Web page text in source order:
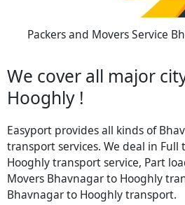
Packers and Movers Service
We cover all major
Hooghly !
Easyport provides all kinds of
transport services. We deal in
Hooghly transport service, Part
Movers Bhavnagar to Hooghly
Bhavnagar to Hooghly transport.
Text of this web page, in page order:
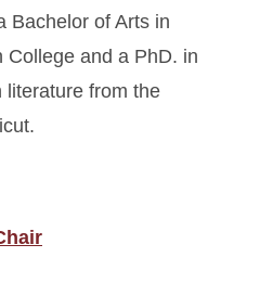
Bachelor of Arts in
College and a PhD. in
literature from the
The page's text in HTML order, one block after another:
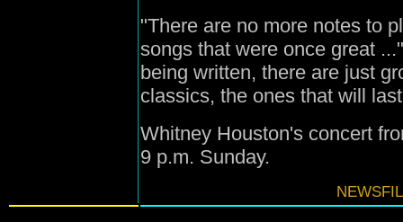
"There are no more notes to
songs that were once great
being written, there are just
classics, the ones that will
Whitney Houston's concert
9 p.m. Sunday.
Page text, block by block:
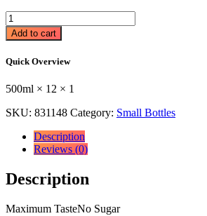
Pepsi
Max
Cherry
500ml
×
×
quantity
Add to cart
Quick Overview
500ml × 12 × 1
SKU: 831148 Category: Small Bottles
Description
Reviews (0)
Description
Maximum TasteNo Sugar
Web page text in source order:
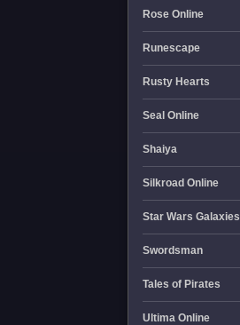
Rose Online
Runescape
Rusty Hearts
Seal Online
Shaiya
Silkroad Online
Star Wars Galaxies
Swordsman
Tales of Pirates
Ultima Online
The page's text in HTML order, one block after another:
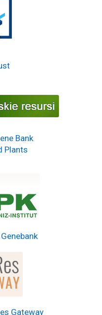
Bank
Plants
Gateway
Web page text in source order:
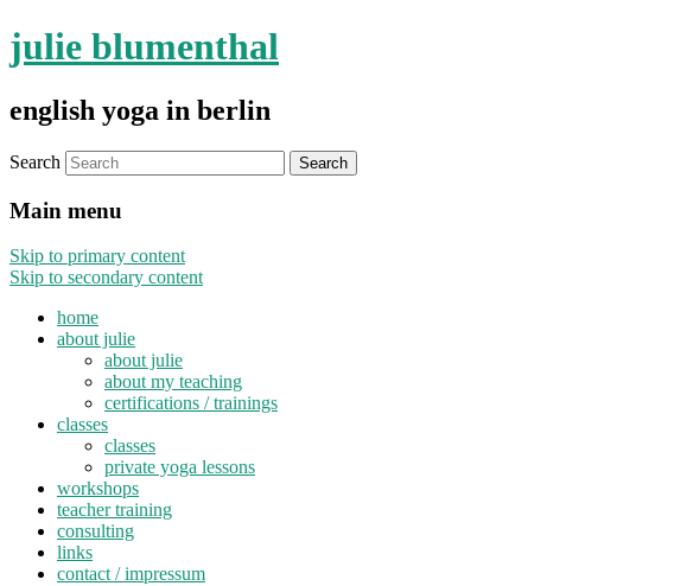
julie blumenthal
english yoga in berlin
Search
Main menu
Skip to primary content
Skip to secondary content
home
about julie
about julie
about my teaching
certifications / trainings
classes
classes
private yoga lessons
workshops
teacher training
consulting
links
contact / impressum
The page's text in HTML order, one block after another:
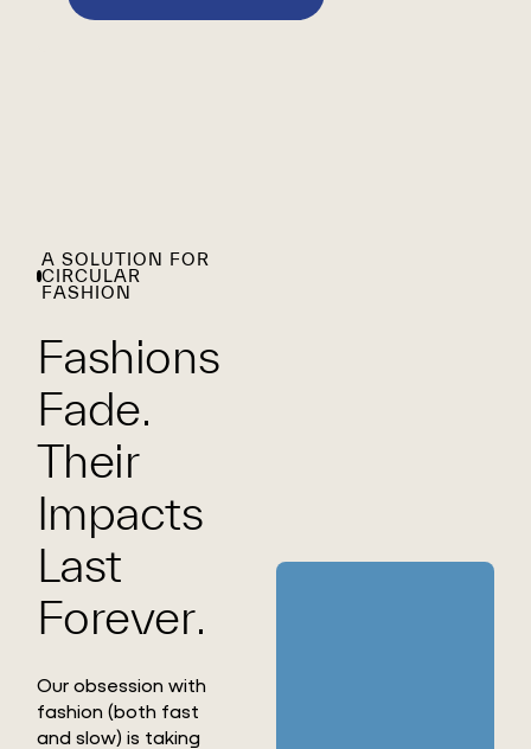
A SOLUTION FOR
CIRCULAR
FASHION
Fashions
Fade.
Their
Impacts
Last
Forever.
Our obsession with
fashion (both fast
and slow) is taking
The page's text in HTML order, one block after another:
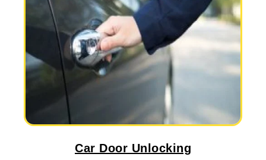
Car Door Unlocking
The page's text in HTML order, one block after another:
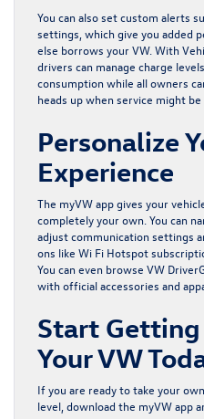
You can also set custom alerts
settings, which give you added
else borrows your VW. With
drivers can manage charge
consumption while all owners
heads up when service might be
Personalize
Experience
The myVW app gives your
completely your own. You can
adjust communication settings
ons like Wi Fi Hotspot
You can even browse VW
with official accessories and
Start
Your VW
If you are ready to take your
level, download the myVW app
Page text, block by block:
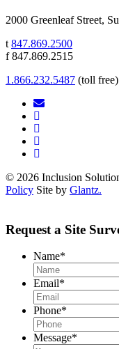
2000 Greenleaf Street,
t 847.869.2500
f 847.869.2515
1.866.232.5487 (toll free)
© 2026 Inclusion
Policy Site by Glantz.
Request a Site
Name*
Email*
Phone*
Message*
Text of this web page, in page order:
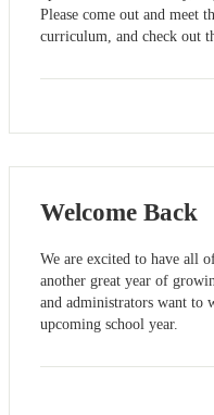
Please come out and meet
curriculum, and check out
Welcome Back
We are excited to have all
another great year of
and administrators want to
upcoming school year.
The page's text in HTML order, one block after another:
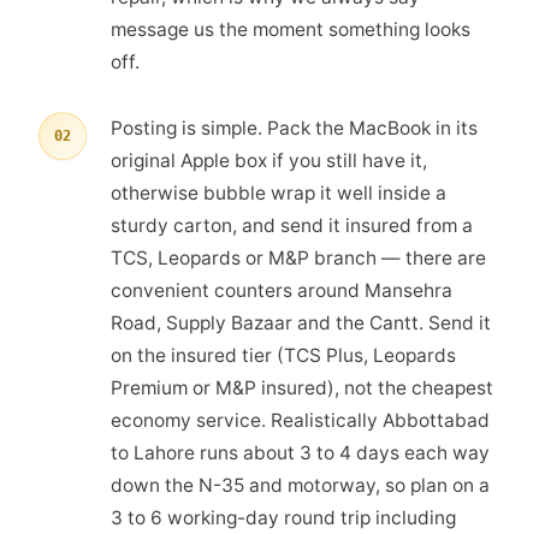
message us the moment something looks
off.
02
Posting is simple. Pack the MacBook in its
original Apple box if you still have it,
otherwise bubble wrap it well inside a
sturdy carton, and send it insured from a
TCS, Leopards or M&P branch — there are
convenient counters around Mansehra
Road, Supply Bazaar and the Cantt. Send it
on the insured tier (TCS Plus, Leopards
Premium or M&P insured), not the cheapest
economy service. Realistically Abbottabad
to Lahore runs about 3 to 4 days each way
down the N-35 and motorway, so plan on a
3 to 6 working-day round trip including
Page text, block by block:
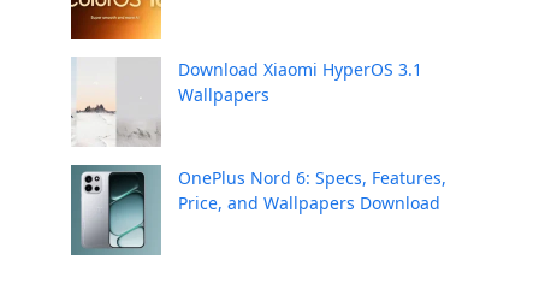
Download Xiaomi HyperOS 3.1
Wallpapers
OnePlus Nord 6: Specs, Features,
Price, and Wallpapers Download
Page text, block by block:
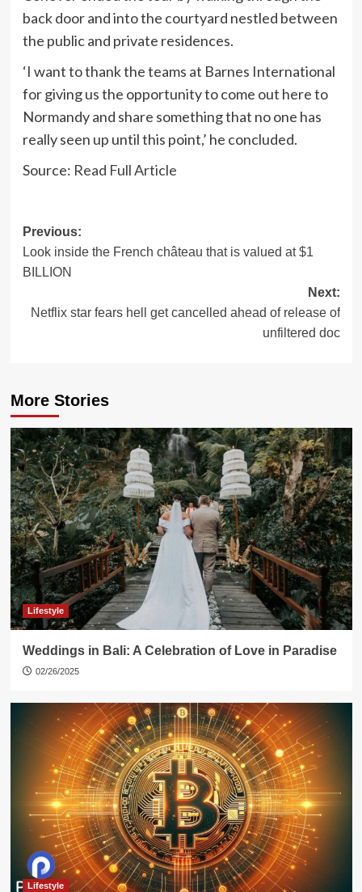
back door and into the courtyard nestled between
the public and private residences.
‘I want to thank the teams at Barnes International
for giving us the opportunity to come out here to
Normandy and share something that no one has
really seen up until this point,’ he concluded.
Source: Read Full Article
Post
navigation
Previous:
Look inside the French château that is valued at $1
BILLION
Next:
Netflix star fears hell get cancelled ahead of release of
unfiltered doc
More Stories
Lifestyle
Weddings in Bali: A Celebration of Love in Paradise
02/26/2025
Lifestyle
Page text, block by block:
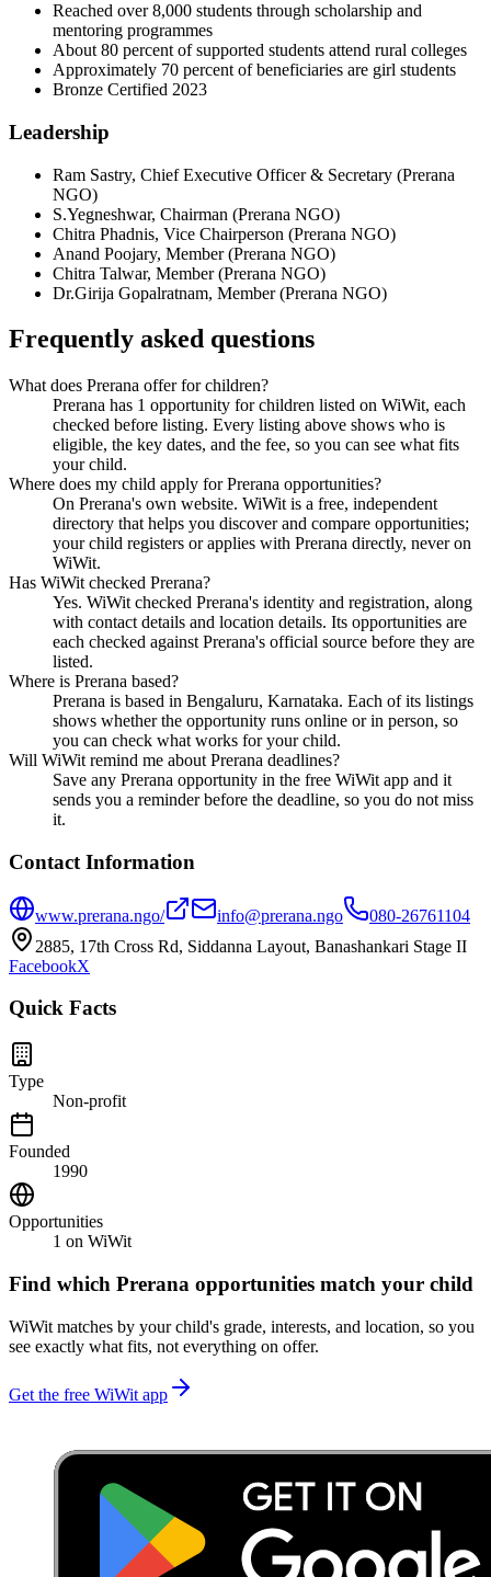
Reached over 8,000 students through scholarship and
mentoring programmes
About 80 percent of supported students attend rural colleges
Approximately 70 percent of beneficiaries are girl students
Bronze Certified 2023
Leadership
Ram Sastry, Chief Executive Officer & Secretary (Prerana
NGO)
S.Yegneshwar, Chairman (Prerana NGO)
Chitra Phadnis, Vice Chairperson (Prerana NGO)
Anand Poojary, Member (Prerana NGO)
Chitra Talwar, Member (Prerana NGO)
Dr.Girija Gopalratnam, Member (Prerana NGO)
Frequently asked questions
What does Prerana offer for children?
Prerana has 1 opportunity for children listed on WiWit, each
checked before listing. Every listing above shows who is
eligible, the key dates, and the fee, so you can see what fits
your child.
Where does my child apply for Prerana opportunities?
On Prerana's own website. WiWit is a free, independent
directory that helps you discover and compare opportunities;
your child registers or applies with Prerana directly, never on
WiWit.
Has WiWit checked Prerana?
Yes. WiWit checked Prerana's identity and registration, along
with contact details and location details. Its opportunities are
each checked against Prerana's official source before they are
listed.
Where is Prerana based?
Prerana is based in Bengaluru, Karnataka. Each of its listings
shows whether the opportunity runs online or in person, so
you can check what works for your child.
Will WiWit remind me about Prerana deadlines?
Save any Prerana opportunity in the free WiWit app and it
sends you a reminder before the deadline, so you do not miss
it.
Contact Information
www.prerana.ngo/ info@prerana.ngo
080-26761104
2885, 17th Cross Rd, Siddanna Layout, Banashankari Stage II
FacebookX
Quick Facts
Type
Non-profit
Founded
1990
Opportunities
1 on WiWit
Find which Prerana opportunities match your child
WiWit matches by your child's grade, interests, and location, so you
see exactly what fits, not everything on offer.
Get the free WiWit app
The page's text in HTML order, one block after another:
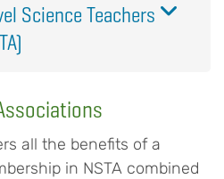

┄┄┄┄┄┄┄┄┄┄

Task goal
Set down word for word the lines from the opening of the entries above through the line that contains "more notes to", and omit every picture.

Result of the task
Web page text in source order:
Packers and Movers Service
We cover all major
Hooghly !
Easyport provides all kinds of
transport services. We deal in
Hooghly transport service, Part
Movers Bhavnagar to Hooghly
Bhavnagar to Hooghly transport.
Text of this web page, in page order:
Bachelor of Arts in
College and a PhD. in
literature from the
The page's text in HTML order, one block after another:
"There are no more notes to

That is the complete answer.